(Task prompt) Copy all lines below that use the word "Azure".

(Task input)
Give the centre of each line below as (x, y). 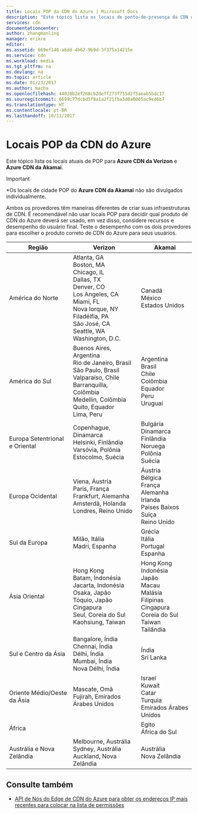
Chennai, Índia (93, 647)
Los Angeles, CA (96, 294)
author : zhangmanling (33, 34)
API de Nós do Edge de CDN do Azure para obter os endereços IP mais (101, 799)
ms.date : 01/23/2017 (32, 83)
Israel (148, 678)
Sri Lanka (154, 658)
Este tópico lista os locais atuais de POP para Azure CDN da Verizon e (92, 161)

(Result for this task)
API de Nós do Edge de CDN do Azure para obter os endereços IP mais (101, 799)
Este tópico lista os locais atuais de POP para Azure CDN da Verizon e (92, 161)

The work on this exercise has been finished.